(Collection entries)
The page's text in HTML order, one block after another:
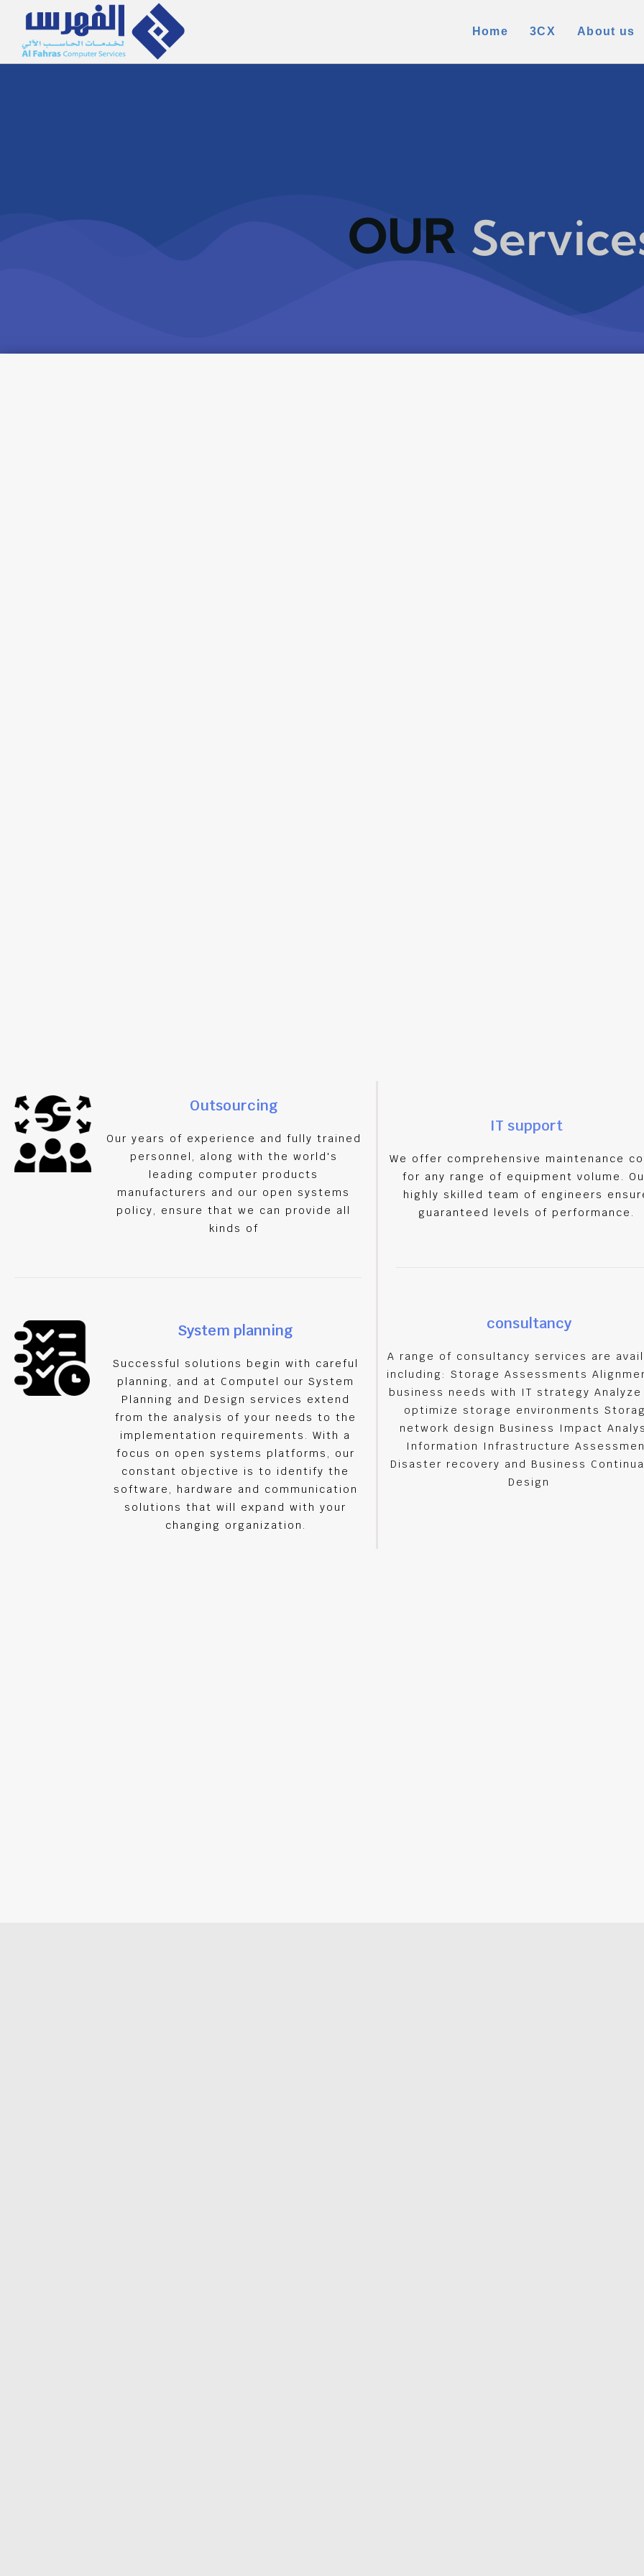
Home 3CX About us
OUR
Outsourcing
Our years of experience and fully trained
personnel, along with the world's
leading computer products
manufacturers and our open systems
policy, ensure that we can provide all
kinds of
System planning
Successful solutions begin with careful
planning, and at Computel our System
Planning and Design services extend
from the analysis of your needs to the
implementation requirements. With a
focus on open systems platforms, our
constant objective is to identify the
software, hardware and communication
solutions that will expand with your
changing organization.
IT support
We offer comprehensive maintenance
for any range of equipment volume.
highly skilled team of engineers
guaranteed levels of performance.
consultancy
A range of consultancy services are
including: Storage Assessments
business needs with IT strategy Analyze
optimize storage environments
network design Business Impact
Information Infrastructure
Disaster recovery and Business
Design
021 – 7164201
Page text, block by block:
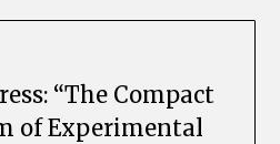
“The Compact
of Experimental
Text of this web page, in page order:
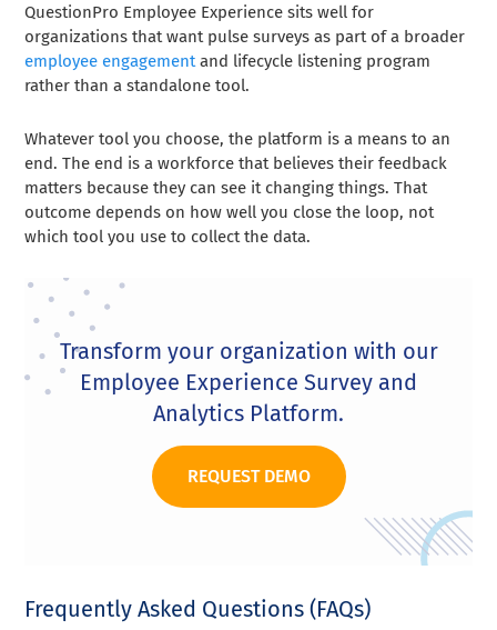
QuestionPro Employee Experience sits well for
organizations that want pulse surveys as part of a broader
employee engagementand lifecycle listening program
rather than a standalone tool.
Whatever tool you choose, the platform is a means to an
end. The end is a workforce that believes their feedback
matters because they can see it changing things. That
outcome depends on how well you close the loop, not
which tool you use to collect the data.
Transform your organization with our
Employee Experience Survey and
Analytics Platform.
REQUEST DEMO
Frequently Asked Questions (FAQs)
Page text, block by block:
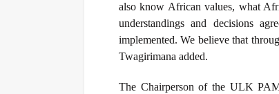
also know African values, what
understandings and decisions
implemented. We believe that
Twagirimana added.
The Chairperson of the ULK
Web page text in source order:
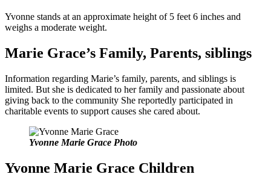
Yvonne stands at an approximate height of 5 feet 6 inches and
weighs a moderate weight.
Marie Grace’s Family, Parents, siblings
Information regarding Marie’s family, parents, and siblings is
limited. But she is dedicated to her family and passionate about
giving back to the community She reportedly participated in
charitable events to support causes she cared about.
Yvonne Marie Grace Photo
Yvonne Marie Grace Children
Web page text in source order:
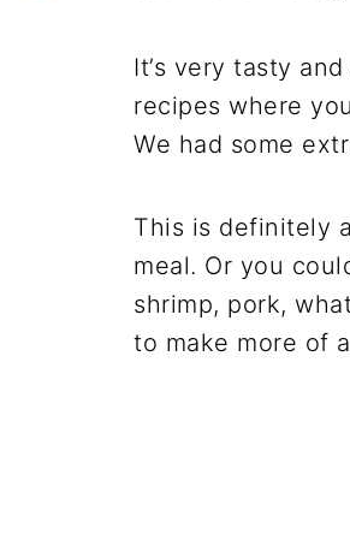
It’s very tasty
recipes where
We had some
This is definitely
meal. Or you
shrimp, pork,
to make more of
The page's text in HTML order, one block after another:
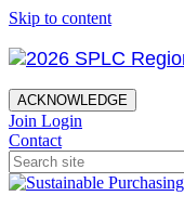
Skip to content
ACKNOWLEDGE
Join Login
Contact
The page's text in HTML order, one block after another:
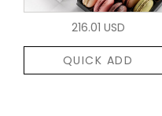
216.01 USD
QUICK ADD
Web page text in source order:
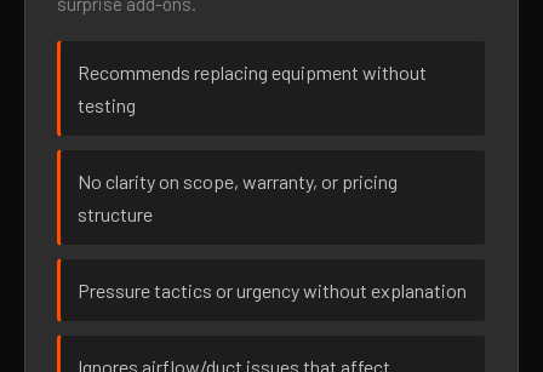
Recommends replacing equipment without
testing
No clarity on scope, warranty, or pricing
structure
Pressure tactics or urgency without explanation
Ignores airflow/duct issues that affect
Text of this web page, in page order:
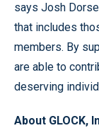
says Josh
that includes
members. By
are able to
deserving
About GLOCK,
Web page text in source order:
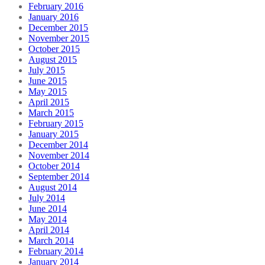
February 2016
January 2016
December 2015
November 2015
October 2015
August 2015
July 2015
June 2015
May 2015
April 2015
March 2015
February 2015
January 2015
December 2014
November 2014
October 2014
September 2014
August 2014
July 2014
June 2014
May 2014
April 2014
March 2014
February 2014
January 2014
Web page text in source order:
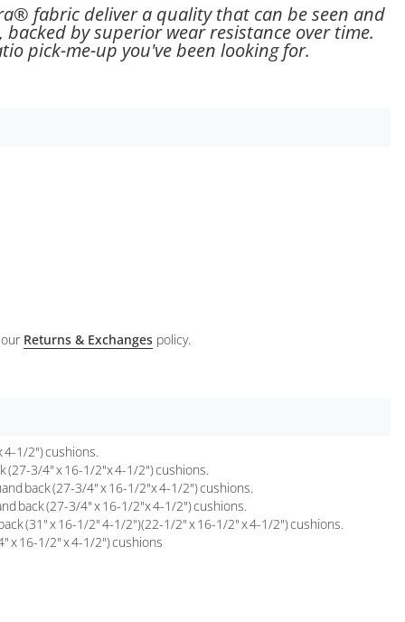
fabric deliver a quality that can be seen and
by superior wear resistance over time.
pick-me-up you've been looking for.
Returns & Exchanges policy.
4-1/2") cushions.
(27-3/4" x 16-1/2"x 4-1/2") cushions.
back (27-3/4" x 16-1/2"x 4-1/2") cushions.
back (27-3/4" x 16-1/2"x 4-1/2") cushions.
(31" x 16-1/2" 4-1/2")(22-1/2" x 16-1/2" x 4-1/2") cushions.
x 16-1/2" x 4-1/2") cushions
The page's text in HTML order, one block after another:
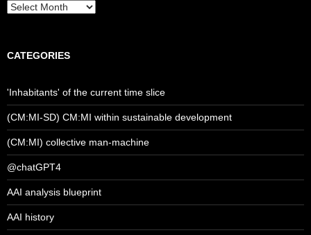
CATEGORIES
'Inhabitants' of the current time slice
(CM:MI-SD) CM:MI within sustainable development
(CM:MI) collective man-machine
@chatGPT4
AAI analysis blueprint
AAI history
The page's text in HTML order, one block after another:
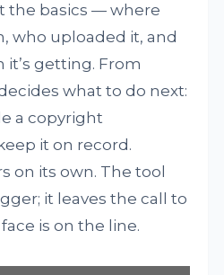
the basics — where
who uploaded it, and
getting. From
what to do next:
a copyright
it on record.
on its own. The tool
it leaves the call to
is on the line.
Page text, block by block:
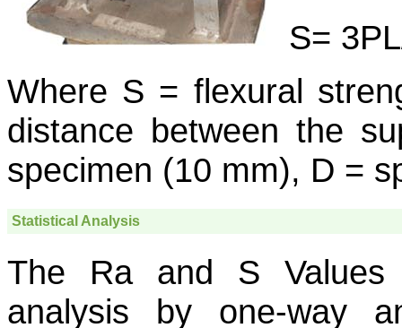
S=
Where S = flexural
distance between the
specimen (10 mm), D =
Statistical Analysis
The Ra and S Values
analysis by one-way
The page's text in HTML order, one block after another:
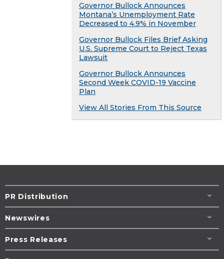
Governor Bullock Announces
Montana’s Unemployment Rate
Decreased to 4.9% in November
Governor Bullock Files Brief Asking
U.S. Supreme Court to Reject Texas
Lawsuit
Governor Bullock Announces
Second Week COVID-19 Vaccine
Plan
View All Stories From This Source
PR Distribution
Newswires
Press Releases
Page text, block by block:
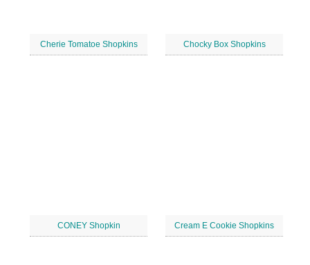
Cherie Tomatoe Shopkins Chocky Box Shopkins
CONEY Shopkin Cream E Cookie Shopkins
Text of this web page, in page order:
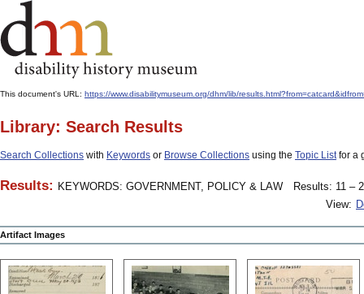
This document's URL: https://www.disabilitymuseum.org/dhm/lib/
Library: Search Results
Search Collections with Keywords or Browse Collections using the Topic Listfor a
Results: KEYWORDS: GOVERNMENT, POLICY & LAW
Results: 11 –
View:
Artifact Images
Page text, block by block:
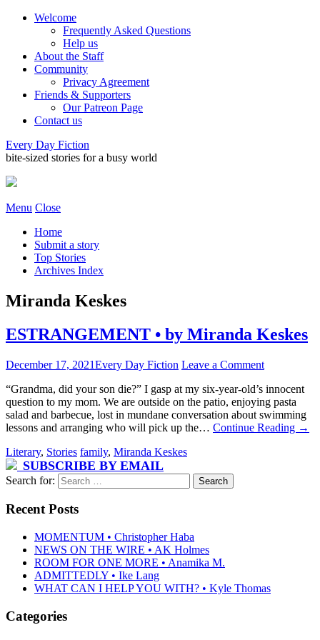
Welcome
Frequently Asked Questions
Help us
About the Staff
Community
Privacy Agreement
Friends & Supporters
Our Patreon Page
Contact us
Every Day Fiction
bite-sized stories for a busy world
Menu Close
Home
Submit a story
Top Stories
Archives Index
Miranda Keskes
ESTRANGEMENT • by Miranda Keskes
December 17, 2021Every Day Fiction Leave a Comment
“Grandma, did your son die?” I gasp at my six-year-old’s innocent
question to my mom. We are outside on the patio, enjoying pasta
salad and barbecue, lost in mundane conversation about swimming
lessons and arranging who will pick up the… Continue Reading →
Literary, Stories family, Miranda Keskes
SUBSCRIBE BY EMAIL
Search for:
Recent Posts
MOMENTUM • Christopher Haba
NEWS ON THE WIRE • AK Holmes
ROOM FOR ONE MORE • Anamika M.
ADMITTEDLY • Ike Lang
WHAT CAN I HELP YOU WITH? • Kyle Thomas
Categories
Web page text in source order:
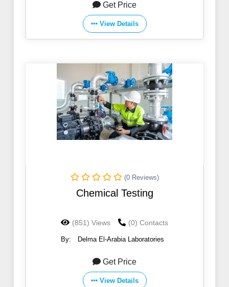
Get Price
View Details
(0 Reviews)
Chemical Testing
(851) Views (0) Contacts
By: Delma El-Arabia Laboratories
Get Price
View Details
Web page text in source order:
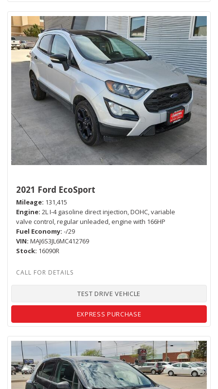
2021 Ford EcoSport
Mileage 131,415
Engine 2L I-4 gasoline direct injection, DOHC, variable
valve control, regular unleaded, engine with 166HP
Fuel Economy -/29
VIN MAJ6S3JL6MC412769
Stock 16090R
TEST DRIVE VEHICLE
EXPRESS PURCHASE
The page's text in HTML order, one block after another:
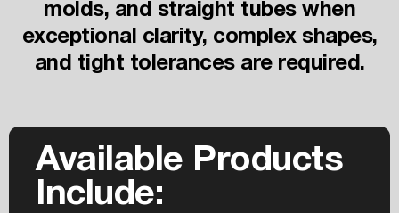
molds, and straight tubes when
exceptional clarity, complex shapes,
and tight tolerances are required.
Available Products
Include:
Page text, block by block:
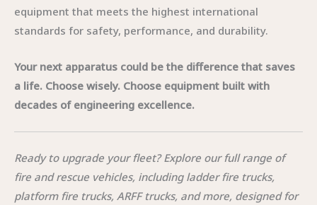
equipment that meets the highest international
standards for safety, performance, and durability.
Your next apparatus could be the difference that saves
a life. Choose wisely. Choose equipment built with
decades of engineering excellence.
Ready to upgrade your fleet? Explore our full range of
fire and rescue vehicles, including ladder fire trucks,
platform fire trucks, ARFF trucks, and more, designed for
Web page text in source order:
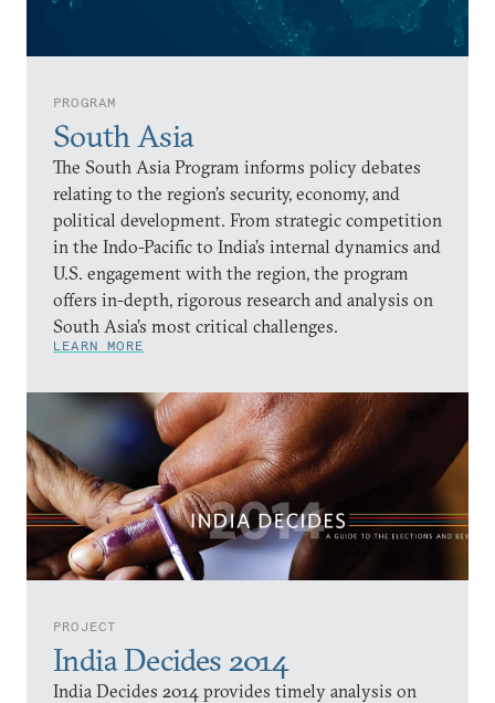
PROGRAM
South Asia
The South Asia Program informs policy debates
relating to the region’s security, economy, and
political development. From strategic competition
in the Indo-Pacific to India’s internal dynamics and
U.S. engagement with the region, the program
offers in-depth, rigorous research and analysis on
South Asia’s most critical challenges.
LEARN MORE
PROJECT
India Decides 2014
India Decides 2014 provides timely analysis on
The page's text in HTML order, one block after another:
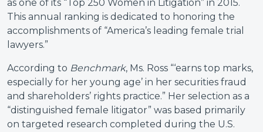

### What you have to do
Would you retype every record above exactly, leaving out the pictures?

### Written solution
The page's text in HTML order, one block after another:
Home 3CX About us
OUR
Outsourcing
Our years of experience and fully trained
personnel, along with the world's
leading computer products
manufacturers and our open systems
policy, ensure that we can provide all
kinds of
System planning
Successful solutions begin with careful
planning, and at Computel our System
Planning and Design services extend
from the analysis of your needs to the
implementation requirements. With a
focus on open systems platforms, our
constant objective is to identify the
software, hardware and communication
solutions that will expand with your
changing organization.
IT support
We offer comprehensive maintenance
for any range of equipment volume.
highly skilled team of engineers
guaranteed levels of performance.
consultancy
A range of consultancy services are
including: Storage Assessments
business needs with IT strategy Analyze
optimize storage environments
network design Business Impact
Information Infrastructure
Disaster recovery and Business
Design
021 – 7164201
Page text, block by block:
“The Compact
of Experimental
Text of this web page, in page order:
QuestionPro Employee Experience sits well for
organizations that want pulse surveys as part of a broader
employee engagementand lifecycle listening program
rather than a standalone tool.
Whatever tool you choose, the platform is a means to an
end. The end is a workforce that believes their feedback
matters because they can see it changing things. That
outcome depends on how well you close the loop, not
which tool you use to collect the data.
Transform your organization with our
Employee Experience Survey and
Analytics Platform.
REQUEST DEMO
Frequently Asked Questions (FAQs)
Page text, block by block:
also know African values, what
understandings and decisions
implemented. We believe that
Twagirimana added.
The Chairperson of the ULK
Web page text in source order:
Yvonne stands at an approximate height of 5 feet 6 inches and
weighs a moderate weight.
Marie Grace’s Family, Parents, siblings
Information regarding Marie’s family, parents, and siblings is
limited. But she is dedicated to her family and passionate about
giving back to the community She reportedly participated in
charitable events to support causes she cared about.
Yvonne Marie Grace Photo
Yvonne Marie Grace Children
Web page text in source order:
It’s very tasty
recipes where
We had some
This is definitely
meal. Or you
shrimp, pork,
to make more of
The page's text in HTML order, one block after another:
Skip to content
ACKNOWLEDGE
Join Login
Contact
The page's text in HTML order, one block after another:
216.01 USD
QUICK ADD
Web page text in source order:
Recommends replacing equipment without
testing
No clarity on scope, warranty, or pricing
structure
Pressure tactics or urgency without explanation
Ignores airflow/duct issues that affect
Text of this web page, in page order:
says Josh
that includes
members. By
are able to
deserving
About GLOCK,
Web page text in source order:
February 2016
January 2016
December 2015
November 2015
October 2015
August 2015
July 2015
June 2015
May 2015
April 2015
March 2015
February 2015
January 2015
December 2014
November 2014
October 2014
September 2014
August 2014
July 2014
June 2014
May 2014
April 2014
March 2014
February 2014
January 2014
Web page text in source order:
fabric deliver a quality that can be seen and
by superior wear resistance over time.
pick-me-up you've been looking for.
Returns & Exchanges policy.
4-1/2") cushions.
(27-3/4" x 16-1/2"x 4-1/2") cushions.
back (27-3/4" x 16-1/2"x 4-1/2") cushions.
back (27-3/4" x 16-1/2"x 4-1/2") cushions.
(31" x 16-1/2" 4-1/2")(22-1/2" x 16-1/2" x 4-1/2") cushions.
x 16-1/2" x 4-1/2") cushions
The page's text in HTML order, one block after another:
CATEGORIES
'Inhabitants' of the current time slice
(CM:MI-SD) CM:MI within sustainable development
(CM:MI) collective man-machine
@chatGPT4
AAI analysis blueprint
AAI history
The page's text in HTML order, one block after another:
the basics — where
who uploaded it, and
getting. From
what to do next:
a copyright
it on record.
on its own. The tool
it leaves the call to
is on the line.
Page text, block by block:
S=
Where S = flexural
distance between the
specimen (10 mm), D =
Statistical Analysis
The Ra and S Values
analysis by one-way
The page's text in HTML order, one block after another:
Governor Bullock Announces
Montana’s Unemployment Rate
Decreased to 4.9% in November
Governor Bullock Files Brief Asking
U.S. Supreme Court to Reject Texas
Lawsuit
Governor Bullock Announces
Second Week COVID-19 Vaccine
Plan
View All Stories From This Source
PR Distribution
Newswires
Press Releases
Page text, block by block:
Cherie Tomatoe Shopkins Chocky Box Shopkins
CONEY Shopkin Cream E Cookie Shopkins
Text of this web page, in page order:
This document's URL: https://www.disabilitymuseum.org/dhm/lib/
Library: Search Results
Search Collections with Keywords or Browse Collections using the Topic Listfor a
Results: KEYWORDS: GOVERNMENT, POLICY & LAW
Results: 11 –
View:
Artifact Images
Page text, block by block:
Welcome
Frequently Asked Questions
Help us
About the Staff
Community
Privacy Agreement
Friends & Supporters
Our Patreon Page
Contact us
Every Day Fiction
bite-sized stories for a busy world
Menu Close
Home
Submit a story
Top Stories
Archives Index
Miranda Keskes
ESTRANGEMENT • by Miranda Keskes
December 17, 2021Every Day Fiction Leave a Comment
“Grandma, did your son die?” I gasp at my six-year-old’s innocent
question to my mom. We are outside on the patio, enjoying pasta
salad and barbecue, lost in mundane conversation about swimming
lessons and arranging who will pick up the… Continue Reading →
Literary, Stories family, Miranda Keskes
SUBSCRIBE BY EMAIL
Search for:
Recent Posts
MOMENTUM • Christopher Haba
NEWS ON THE WIRE • AK Holmes
ROOM FOR ONE MORE • Anamika M.
ADMITTEDLY • Ike Lang
WHAT CAN I HELP YOU WITH? • Kyle Thomas
Categories
Web page text in source order:
Get Price
View Details
(0 Reviews)
Chemical Testing
(851) Views (0) Contacts
By: Delma El-Arabia Laboratories
Get Price
View Details
Web page text in source order:
2021 Ford EcoSport
Mileage 131,415
Engine 2L I-4 gasoline direct injection, DOHC, variable
valve control, regular unleaded, engine with 166HP
Fuel Economy -/29
VIN MAJ6S3JL6MC412769
Stock 16090R
TEST DRIVE VEHICLE
EXPRESS PURCHASE
The page's text in HTML order, one block after another:
molds, and straight tubes when
exceptional clarity, complex shapes,
and tight tolerances are required.
Available Products
Include:
Page text, block by block:
equipment that meets the highest international
standards for safety, performance, and durability.
Your next apparatus could be the difference that saves
a life. Choose wisely. Choose equipment built with
decades of engineering excellence.
Ready to upgrade your fleet? Explore our full range of
fire and rescue vehicles, including ladder fire trucks,
platform fire trucks, ARFF trucks, and more, designed for
Web page text in source order:
PROGRAM
South Asia
The South Asia Program informs policy debates
relating to the region’s security, economy, and
political development. From strategic competition
in the Indo-Pacific to India’s internal dynamics and
U.S. engagement with the region, the program
offers in-depth, rigorous research and analysis on
South Asia’s most critical challenges.
LEARN MORE
PROJECT
India Decides 2014
India Decides 2014 provides timely analysis on
The page's text in HTML order, one block after another:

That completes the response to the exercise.